Dass harte Plastik-Sitzschalen den Fan nicht glücklich machen, ist ebenfalls lange bekannt. Viele Befragte träten für ordentliche Polster statt Sitzkissen ein. Wer schon einmal bei Schneetreiben und Frosttemperaturen ein 0:0 verfolgt hat, versteht auch den immer wieder geäußerten dringenden Wunsch nach Sitzheizungen.

Das Spiel dauert 90 Minuten - und die Pause eine Viertelstunde. Auch um diese bekannte Tatsache kreist jeden Samstag das Denken der Fans. Viele schaffen es nämlich in der knappen Halbzeit nicht, die obligatorische Wurst plus Bier zu kaufen und rechtzeitig wieder am Platz zu sitzen. „Die Stadionwurst stellt nach wie vor ein dringendes Fanbedürfnis dar, das erfüllt werden muss”, analysiert der Ökonom.

31 Prozent der befragten Fans hätten keinerlei Verständnis dafür, dass die Gastronomen für die knappe Pause nicht ausreichend Verpflegung bereit halten und sich Wochenende für Wochenende dieselben Schlangen bilden. Alptraum jedes Fans, wenn er im Laufschritt auf der Stadiontreppe schon den ersten Torjubel der zweiten Halbzeit hört und keinen Blick auf den Rasen hat. Immerhin 18 Prozent der Fans wollen die Erweiterung des kulinarischen Angebots etwa um Hamburger oder Süßigkeiten.

Dass Bezahlkarten für Essen und Trinken im Stadion wie die „Knappenkarte” auf Schalke nicht auch in anderen Stadien funktionieren, sehen die Fußballfreunde überhaupt nicht ein. Rund ein Drittel möchte stadionübergreifende „Bundesliga-Karten” oder gleich die Zahlungsmöglichkeit mit Bargeld.

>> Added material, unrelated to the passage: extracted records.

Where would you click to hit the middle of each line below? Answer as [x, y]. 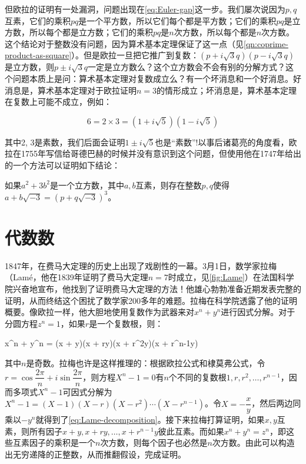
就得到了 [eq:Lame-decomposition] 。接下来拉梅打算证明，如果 [150, 420]
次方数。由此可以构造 [253, 443]
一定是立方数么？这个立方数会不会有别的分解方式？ [187, 67]
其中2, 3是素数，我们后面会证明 [65, 142]
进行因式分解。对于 [258, 312]
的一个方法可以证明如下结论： [62, 165]
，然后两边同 [276, 403]
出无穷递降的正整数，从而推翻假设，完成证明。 [95, 454]

Für die sofortige fachkundige Analyse wünschen sich viele Fußballkenner außerdem die Zeitlupen-Wiederholung von Schlüsselszenen auf den Videowürfeln im Stadion - ein besonders heißes Eisen, da die Deutsche Fußball Liga ein Zerpflücken von Schiedsrichterentscheidungen oder eine Emotionalisierung zwischen den Fan-Lagern bei umstrittenen Szenen befürchtet. Solche Szenen dürfen daher nicht gezeigt werden; unstrittige Szenen zeigen manche Vereine wie etwa der 1. FC Köln aber bereits in der Halbzeitpause.

Ein eigenes Fanradio für die Anreise, mehr Shuttle-Busse am Stadionparkplatz, Autogrammstunden mit verletzten oder nicht eingesetzten Spielern während des Spiels, einen Stand des Fanclubs im Stadion, Konfetti-Regen beim Torerfolg, fetzigere Musik zum Einlaufen der Mannschaften und ein Fahnenmeer in der Fankurve - die Wunschliste der Fußballfreunde ist lang. Andere sehen ihr Wochenendvergnügen eher elementar: „Hauptsache ein kaltes Bier in der Faust und der Pott offen”, sagt ein Fan von Borussia Dortmund.